Woo-joo quits the pharmacy and starts part-timing at Dong-jin’s company.

Beyond its wistful voice-over, what is immediately striking about Call It Love is its deliberate style. The show’s pacing is slow as it luxuriates in the emotional grey space its characters occupy.
We can’t yet understand what drives these protagonists, but the camera piques our curiosity by keeping us at a distance from them; it often tracks alongside the characters, too far away for us to reach out and touch them as we see them walk through the lines and boxes that trap them, such as when Dong-jin stalks his company’s office floor.
Dong-jin and Woo-joo often walk around Seoul in a daze, their heads silently bobbing up and down at the very bottom of the frame, as though they are being crushed by the weight of the society that fills the screen above them.

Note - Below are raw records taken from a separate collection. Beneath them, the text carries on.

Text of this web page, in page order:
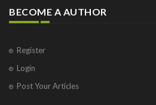
BECOME A AUTHOR
Register
Login
Post Your Articles
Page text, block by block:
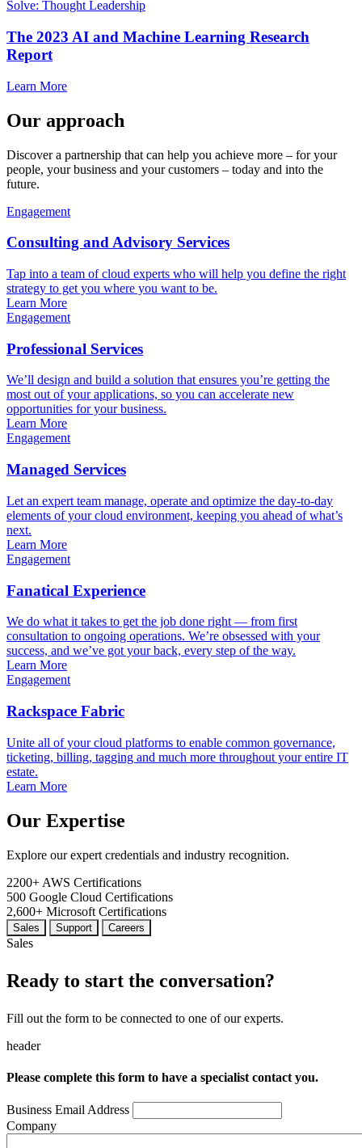
Solve: Thought Leadership
The 2023 AI and Machine Learning Research
Report
Learn More
Our approach
Discover a partnership that can help you achieve more – for your
people, your business and your customers – today and into the
future.
Engagement
Consulting and Advisory Services
Tap into a team of cloud experts who will help you define the right
strategy to get you where you want to be.
Learn More
Engagement
Professional Services
We’ll design and build a solution that ensures you’re getting the
most out of your applications, so you can accelerate new
opportunities for your business.
Learn More
Engagement
Managed Services
Let an expert team manage, operate and optimize the day-to-day
elements of your cloud environment, keeping you ahead of what’s
next.
Learn More
Engagement
Fanatical Experience
We do what it takes to get the job done right — from first
consultation to ongoing operations. We’re obsessed with your
success, and we’ve got your back, every step of the way.
Learn More
Engagement
Rackspace Fabric
Unite all of your cloud platforms to enable common governance,
ticketing, billing, tagging and much more throughout your entire IT
estate.
Learn More
Our Expertise
Explore our expert credentials and industry recognition.
2200+ AWS Certifications
500 Google Cloud Certifications
2,600+ Microsoft Certifications
Sales Support Careers
Sales
Ready to start the conversation?
Fill out the form to be connected to one of our experts.
header
Please complete this form to have a specialist contact you.
Business Email Address
Company
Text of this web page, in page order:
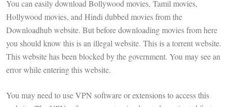
You can easily download Bollywood movies, Tamil movies,
Hollywood movies, and Hindi dubbed movies from the
Downloadhub website. But before downloading movies from here
you should know this is an illegal website. This is a torrent website.
This website has been blocked by the government. You may see an
error while entering this website.
You may need to use VPN software or extensions to access this
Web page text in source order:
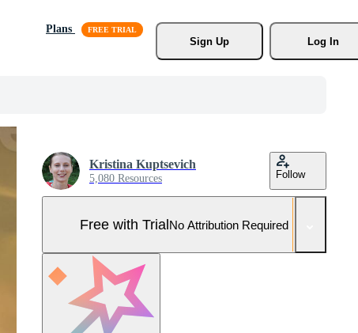
Plans
Sign Up
Log In
Kristina Kuptsevich
5,080 Resources Follow
Free with TrialNo Attribution Required
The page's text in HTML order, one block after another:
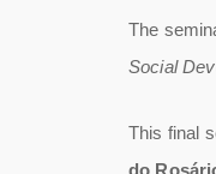
The
Social
This final
do
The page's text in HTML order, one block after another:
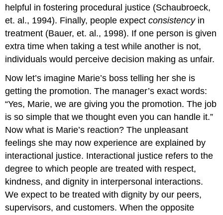
helpful in fostering procedural justice (Schaubroeck,
et. al., 1994). Finally, people expectconsistencyin
treatment (Bauer, et. al., 1998). If one person is given
extra time when taking a test while another is not,
individuals would perceive decision making as unfair.
Now let’s imagine Marie’s boss telling her she is
getting the promotion. The manager’s exact words:
“Yes, Marie, we are giving you the promotion. The job
is so simple that we thought even you can handle it.”
Now what is Marie’s reaction? The unpleasant
feelings she may now experience are explained by
interactional justice. Interactional justice refers to the
degree to which people are treated with respect,
kindness, and dignity in interpersonal interactions.
We expect to be treated with dignity by our peers,
supervisors, and customers. When the opposite
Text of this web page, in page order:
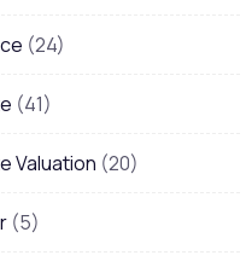
(24)
(41)
Valuation (20)
(5)
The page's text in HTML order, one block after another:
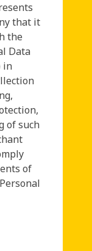
that it
the
Data
in
of such
of
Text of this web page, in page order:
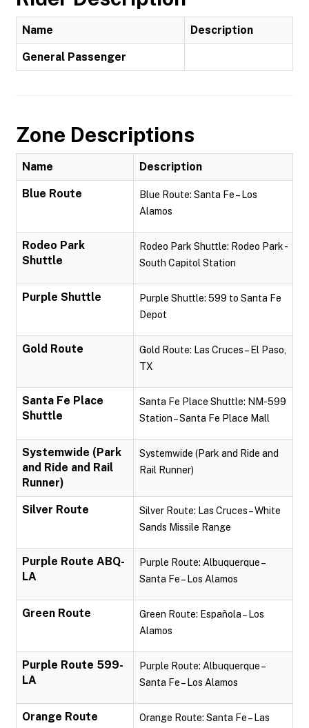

This measured style serves Call It Love quite well for the first half of its first episode, adding an artful and pensive tone, but the more the story begins to intrude, as it must, the more it becomes clear that the writing of the show is very formulaic.
The show’s structure also affects the way the story is conveyed, as it occasionally jumps ahead, landing us in jarring moments where we can’t understand what is happening, only to fill us in later. This is a common technique in K-drama storytelling, but in this case the show is poorly edited.
Equally poorly edited are the flashbacks, which also cut up the story into bites we can’t yet digest. Different flashbacks have their own aggressive visual signatures. Those involving Woo-joo’s family are saturated and stretched lengthwise, while Dong-jin’s story with his ex Kang Min-young (Ahn Hee-yeon) are drained of colour.

Following her role in Sh**ting Stars, Lee plays another gutsy character, but in a more silent and melodramatic register – there’s a lot of standing around and crying.
For his part, Kim plays the handsome and stoic male lead. Yet, more so than most of the many examples of this stock character, Dong-jin is thoroughly inscrutable and seems to be guided by logic and motivations beyond our ken.
That makes Dong-jin the second hard-to-read character in a row for Kim, who headlined last year’s bizarre Netflix series Somebody as a lonely serial killer.

This isn’t the first time that Kim and Lee have worked together; they collaborated on a movie called Broker – not to be confused with last year’s Hirokazu Kore-eda film with Song Kang-ho and IU – which began filming in 2016 but was never completed.
Call It Love is streaming on Disney+.